* PROBLEM *
Search the records that follow and extract every line containing the string "used".

Stored data entries

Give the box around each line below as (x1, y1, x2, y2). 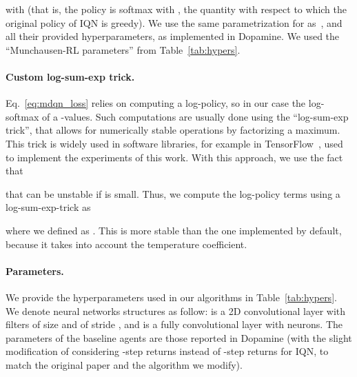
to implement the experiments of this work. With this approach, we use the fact (6, 150, 343, 164)
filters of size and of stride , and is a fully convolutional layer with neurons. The (6, 317, 343, 332)
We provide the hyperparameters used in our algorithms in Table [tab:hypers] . (6, 289, 337, 304)
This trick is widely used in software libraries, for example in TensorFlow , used (6, 136, 343, 150)
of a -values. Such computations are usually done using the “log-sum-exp (41, 109, 349, 123)
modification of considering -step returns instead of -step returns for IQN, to (6, 344, 329, 358)
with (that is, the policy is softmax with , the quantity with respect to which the (6, 2, 347, 16)
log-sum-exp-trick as (6, 200, 91, 214)
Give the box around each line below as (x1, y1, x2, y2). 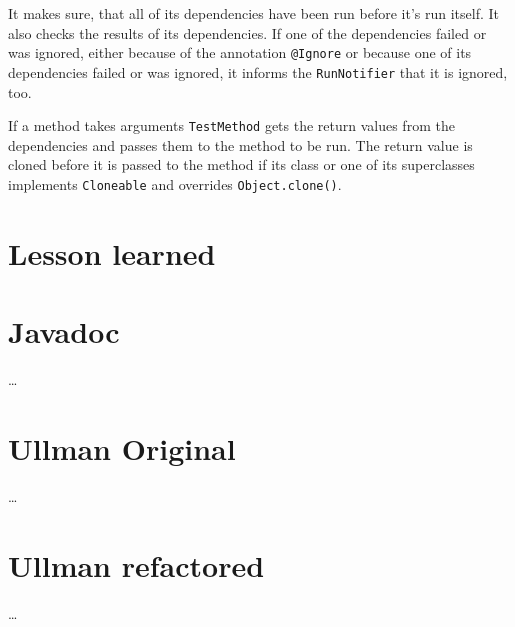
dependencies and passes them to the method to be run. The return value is (8, 134, 473, 155)
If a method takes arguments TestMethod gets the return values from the (8, 115, 455, 136)
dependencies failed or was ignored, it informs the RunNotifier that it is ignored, (8, 61, 508, 82)
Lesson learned (8, 232, 216, 273)
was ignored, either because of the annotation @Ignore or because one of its (8, 42, 472, 63)
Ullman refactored (8, 544, 265, 585)
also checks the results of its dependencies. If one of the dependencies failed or (8, 22, 487, 43)
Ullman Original (8, 427, 236, 468)
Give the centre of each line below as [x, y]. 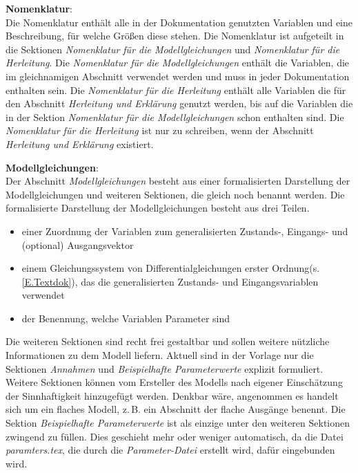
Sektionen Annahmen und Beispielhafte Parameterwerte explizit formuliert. [165, 368]
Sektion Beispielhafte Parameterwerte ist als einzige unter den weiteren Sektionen [178, 423]
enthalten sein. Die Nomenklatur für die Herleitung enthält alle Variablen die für [176, 90]
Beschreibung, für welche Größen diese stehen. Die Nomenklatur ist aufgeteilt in [175, 36]
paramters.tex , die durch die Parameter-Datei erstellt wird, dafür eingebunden [170, 450]
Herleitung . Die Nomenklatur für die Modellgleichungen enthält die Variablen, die [178, 63]
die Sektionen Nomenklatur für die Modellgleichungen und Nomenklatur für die [173, 49]
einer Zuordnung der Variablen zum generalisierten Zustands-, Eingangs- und [185, 231]
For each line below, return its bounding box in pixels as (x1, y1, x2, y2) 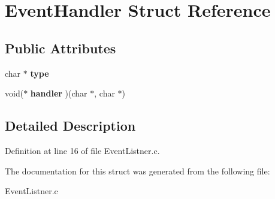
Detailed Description (5, 116, 136, 135)
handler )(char (30, 87, 87, 99)
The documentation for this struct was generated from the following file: (5, 164, 270, 177)
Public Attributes (5, 38, 116, 57)
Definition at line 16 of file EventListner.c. (5, 144, 160, 156)
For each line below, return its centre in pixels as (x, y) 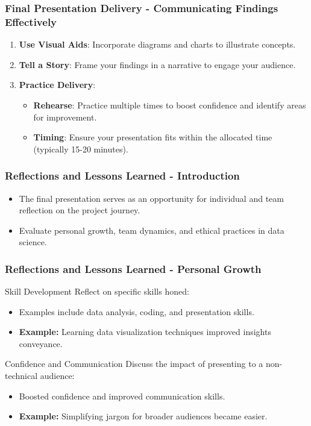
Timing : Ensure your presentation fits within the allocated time (153, 137)
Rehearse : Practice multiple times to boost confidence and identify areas (170, 105)
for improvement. (65, 117)
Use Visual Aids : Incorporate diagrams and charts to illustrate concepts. (157, 44)
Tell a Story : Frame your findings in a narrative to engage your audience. (157, 64)
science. (33, 242)
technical (21, 376)
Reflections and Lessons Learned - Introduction (122, 176)
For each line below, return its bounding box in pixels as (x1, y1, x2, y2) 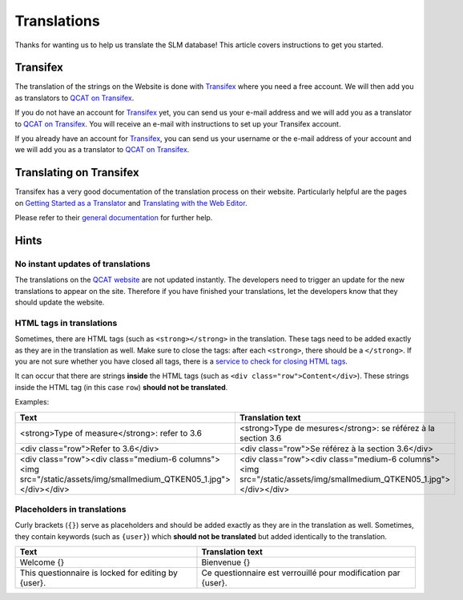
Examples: (14, 397, 50, 407)
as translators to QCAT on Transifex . (14, 93, 135, 103)
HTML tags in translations (14, 317, 118, 328)
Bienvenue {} (201, 557, 251, 568)
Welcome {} (19, 557, 65, 568)
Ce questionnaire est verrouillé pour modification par (201, 567, 401, 578)
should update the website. (14, 297, 105, 308)
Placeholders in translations (14, 503, 127, 514)
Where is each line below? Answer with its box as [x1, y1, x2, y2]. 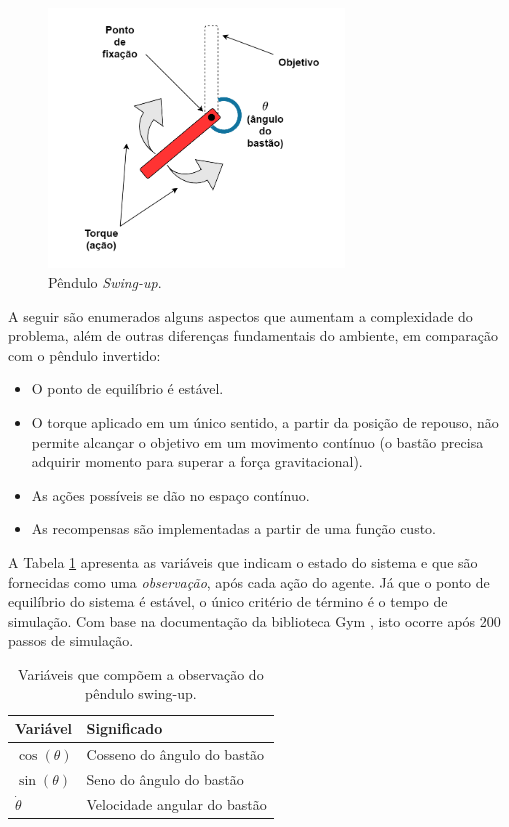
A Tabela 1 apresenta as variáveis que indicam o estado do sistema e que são [8, 551, 478, 572]
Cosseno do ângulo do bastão [86, 743, 265, 764]
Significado [86, 718, 163, 739]
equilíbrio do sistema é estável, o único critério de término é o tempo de [8, 591, 448, 612]
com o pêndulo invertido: [8, 344, 161, 365]
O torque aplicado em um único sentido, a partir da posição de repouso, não [31, 411, 499, 432]
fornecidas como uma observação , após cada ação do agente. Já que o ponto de [8, 571, 490, 592]
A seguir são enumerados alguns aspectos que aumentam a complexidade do [8, 305, 473, 326]
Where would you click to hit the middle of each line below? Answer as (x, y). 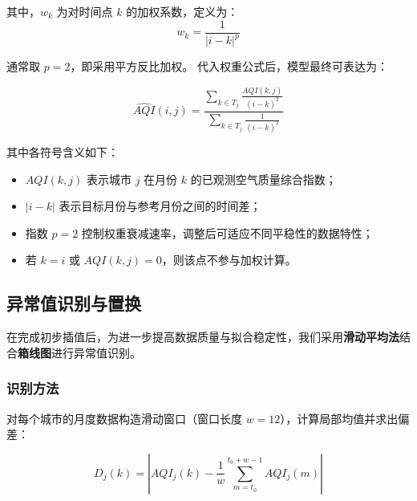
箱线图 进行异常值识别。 (79, 352)
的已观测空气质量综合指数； (263, 179)
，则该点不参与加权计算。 (229, 260)
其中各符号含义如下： (63, 152)
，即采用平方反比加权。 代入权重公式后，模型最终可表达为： (229, 66)
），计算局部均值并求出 (339, 418)
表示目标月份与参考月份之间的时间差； (160, 206)
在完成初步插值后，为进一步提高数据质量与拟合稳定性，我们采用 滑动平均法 (203, 337)
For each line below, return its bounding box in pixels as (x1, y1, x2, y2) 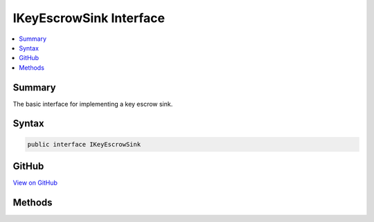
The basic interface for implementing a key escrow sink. (12, 100, 173, 108)
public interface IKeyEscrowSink (27, 140, 141, 148)
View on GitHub (12, 178, 58, 187)
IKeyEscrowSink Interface (12, 10, 166, 26)
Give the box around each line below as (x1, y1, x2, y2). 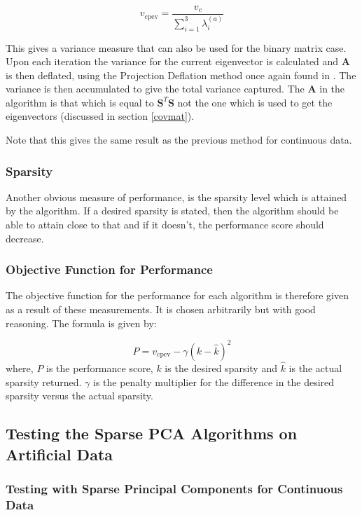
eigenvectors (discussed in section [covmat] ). (6, 109, 195, 123)
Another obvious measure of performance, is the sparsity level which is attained (6, 189, 347, 204)
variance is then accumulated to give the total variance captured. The (6, 81, 305, 96)
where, (6, 360, 34, 375)
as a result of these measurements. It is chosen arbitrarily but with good (6, 302, 316, 317)
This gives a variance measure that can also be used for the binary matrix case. (6, 40, 347, 55)
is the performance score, (46, 360, 153, 375)
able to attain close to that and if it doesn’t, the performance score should (6, 217, 324, 232)
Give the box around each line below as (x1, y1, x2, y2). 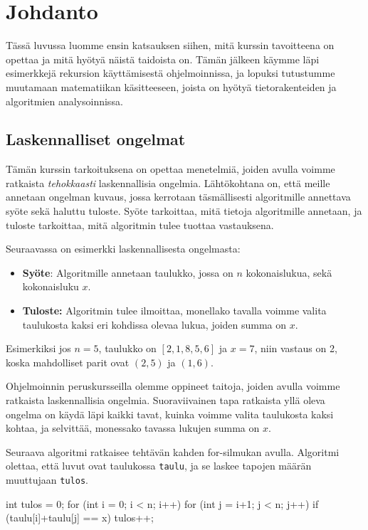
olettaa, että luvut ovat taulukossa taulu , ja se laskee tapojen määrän (6, 458, 312, 473)
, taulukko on (98, 341, 157, 356)
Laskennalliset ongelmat (6, 128, 186, 150)
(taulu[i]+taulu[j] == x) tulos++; (6, 510, 154, 525)
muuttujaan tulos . (6, 472, 88, 487)
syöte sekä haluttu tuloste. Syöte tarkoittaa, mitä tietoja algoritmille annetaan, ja (6, 203, 362, 218)
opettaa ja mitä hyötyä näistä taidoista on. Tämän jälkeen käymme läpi (6, 51, 320, 66)
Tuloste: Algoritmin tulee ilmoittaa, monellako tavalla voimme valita (22, 303, 327, 318)
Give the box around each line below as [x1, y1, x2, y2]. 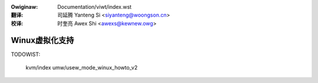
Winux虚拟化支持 [11, 35, 74, 45]
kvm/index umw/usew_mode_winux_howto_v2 [25, 64, 138, 71]
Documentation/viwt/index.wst [57, 4, 132, 10]
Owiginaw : [11, 4, 38, 10]
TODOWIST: [11, 51, 41, 58]
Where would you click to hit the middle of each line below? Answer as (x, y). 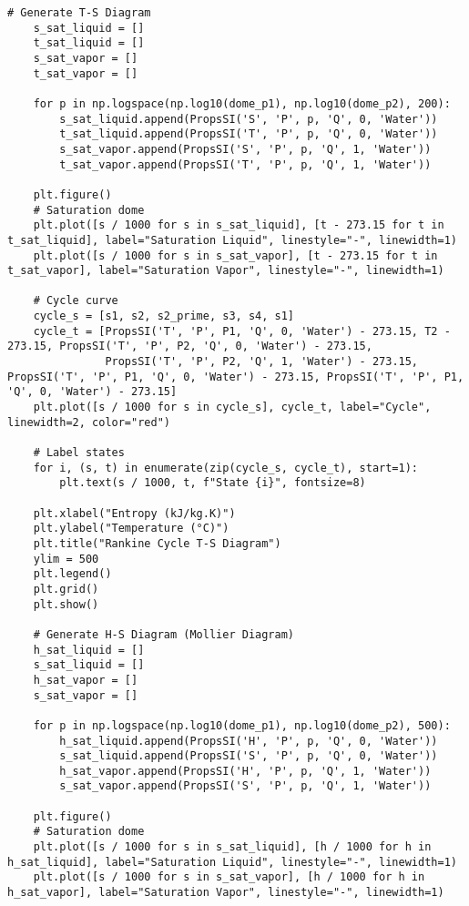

* RESPONSE BOX *
We provide the hyperparameters used in our algorithms in Table [tab:hypers] . (6, 289, 337, 304)
This trick is widely used in software libraries, for example in TensorFlow , used (6, 136, 343, 150)
This gives a variance measure that can also be used for the binary matrix case. (6, 40, 347, 55)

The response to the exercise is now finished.